Nixon Kibet Bore v Republic [2019] KEHC 1427 (KLR) | Assault Causing Actual Bodily Harm | Esheria

Nixon Kibet Bore v Republic [2019] KEHC 1427 (KLR)

Full Case Text

REPUBLIC OF KENYA

IN THE HIGH COURT OF KENYA AT KERICHO

CRIMINAL APPEAL NO.13 OF 2018

(Being an appeal from the decision and sentence by Hon. S. Mokua (CM) in Kericho S. O. No.86 of 2016)

NIXON KIBET BORE......................APPELLANT

VERSUS

REPUBLIC.....................................RESPONDENT

JUDGMENT

1. The appellant was charged in the subordinate court at Kericho with assault causing actual bodily harm contrary to section 251 of the Penal Code, The particulars of the offence being that on 25th July 2018 at Kiptaldal village, Waldai location in Belgut sub-county, within Kericho County unlawfully assaulted Daniel Koech thereby occasioning him actual bodily harm.

2. He was recorded as having pleaded guilty to the charge and was sentenced to serve five (5) years imprisonment.
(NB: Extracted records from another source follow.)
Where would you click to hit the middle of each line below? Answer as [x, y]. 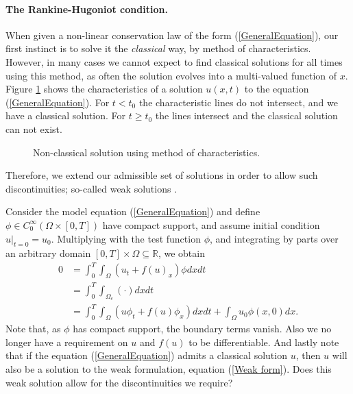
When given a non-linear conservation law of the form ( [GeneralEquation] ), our [172, 35]
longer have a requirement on [67, 342]
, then [308, 355]
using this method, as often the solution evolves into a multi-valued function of [171, 75]
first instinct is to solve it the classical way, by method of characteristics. [158, 48]
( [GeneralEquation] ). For [58, 102]
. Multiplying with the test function [126, 238]
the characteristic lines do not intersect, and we [238, 102]

He has now come to this court on appeal on the following grounds-

1. That the sentence of 5 years imprisonment be replaced by a non-custodial sentence.
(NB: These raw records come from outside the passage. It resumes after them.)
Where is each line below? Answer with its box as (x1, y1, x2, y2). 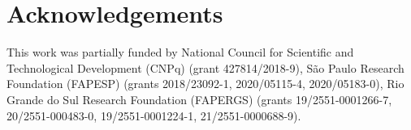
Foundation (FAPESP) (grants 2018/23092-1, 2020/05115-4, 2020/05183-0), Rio (6, 75, 405, 92)
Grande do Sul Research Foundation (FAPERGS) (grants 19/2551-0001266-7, (6, 90, 392, 107)
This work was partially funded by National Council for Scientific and (6, 44, 354, 61)
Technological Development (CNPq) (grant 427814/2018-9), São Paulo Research (6, 59, 405, 76)
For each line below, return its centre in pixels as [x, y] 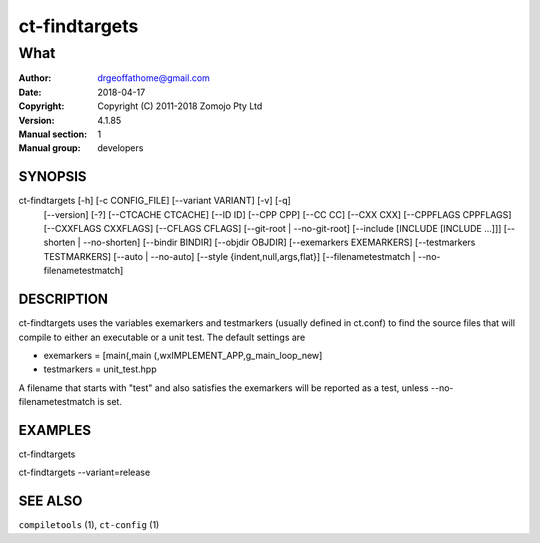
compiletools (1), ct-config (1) [89, 525]
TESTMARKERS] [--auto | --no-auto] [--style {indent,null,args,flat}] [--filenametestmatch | [229, 256]
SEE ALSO [50, 501]
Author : [35, 78]
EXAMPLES [55, 430]
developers [120, 148]
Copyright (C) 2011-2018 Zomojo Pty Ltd [180, 106]
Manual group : [49, 148]
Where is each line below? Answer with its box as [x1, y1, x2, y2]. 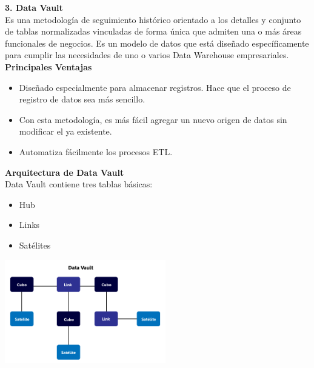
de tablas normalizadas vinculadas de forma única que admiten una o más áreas [5, 25, 302, 38]
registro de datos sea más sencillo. [19, 93, 145, 105]
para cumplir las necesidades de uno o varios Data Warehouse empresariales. [5, 49, 289, 61]
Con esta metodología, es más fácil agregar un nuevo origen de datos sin [19, 113, 287, 125]
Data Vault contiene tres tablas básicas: [5, 178, 153, 190]
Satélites [19, 238, 51, 251]
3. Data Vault [5, 1, 63, 13]
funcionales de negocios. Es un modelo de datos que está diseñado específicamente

2. That the complainant wanted to withdraw the case but he came late after the appellant had pleaded guilty.

3. That he was the sole breadwinner in his family of 7 children.

4. That he was a first offender and regretted committing the offence.

5. That he was not given a chance to explain himself during plea.

3. The appellant also filed written submissions, which I have perused and considered. At the hearing of the appeal, the appellant relied on the written submissions and elected not to highlight the same.

4. Mr. Ayodo the learned Assistant Director of Public Prosecutions opposed the appeal and submitted that the plea of guilty was unequivocal. The appellant was also given a chance to mitigate but he elected to keep quiet. Since the sentence was the legal sentence, the appeal should be dismissed as the mitigation in this appellate court is an afterthought.

5. In response, the appellant reiterated that the complainant was willing to forgive him before he appealed.

6. I have perused the record of the trial court and considered the grounds of appeal and submissions of the appellant and the State. In my view, the conviction of the appellant on a plea of guilty was proper, as the plea was unequivocal.

7. On sentence, the appellant was a first offender, as the prosecution said so. The appellant in mitigation said nothing, and was imprisoned for 5 years. He has now raised several mitigating factors in his grounds of appeal, which he should have raised in the trial court. In my view, those mitigation grounds not having been raised at the trial court should not on a general rule be raised on appeal, as they are not new developments.

8. However, though sentencing is an exercise of discretion by a trial court, I note that the trial court did not in sentencing even take into account that the appellant pleaded guilty and did not waste court’s time, and secondly, that he was a first offender. That omission in my view influenced the trial court in handing down the maximum sentence of 5 years imprisonment. I appreciate that the appellant displayed a lot of violence on his father by cutting him with a machete on his head therefore a non-custodial sentence cannot be appropriate. Though a non-custodial sentence is not appropriate, I am of the view that a sentence of 3 years imprisonment would be adequate punishment, seeing that the appellant was a first offender and pleaded guilty to the charge.

9. I thus will allow this appeal only on account of sentence. I uphold the conviction. With regard to sentence, I set aside sentence imposed by the trial court and instead order that the appellant will serve three (3) years imprisonment from the date he was sentenced by the trial court.

Dated and Delivered at Kericho this 10th December 2019.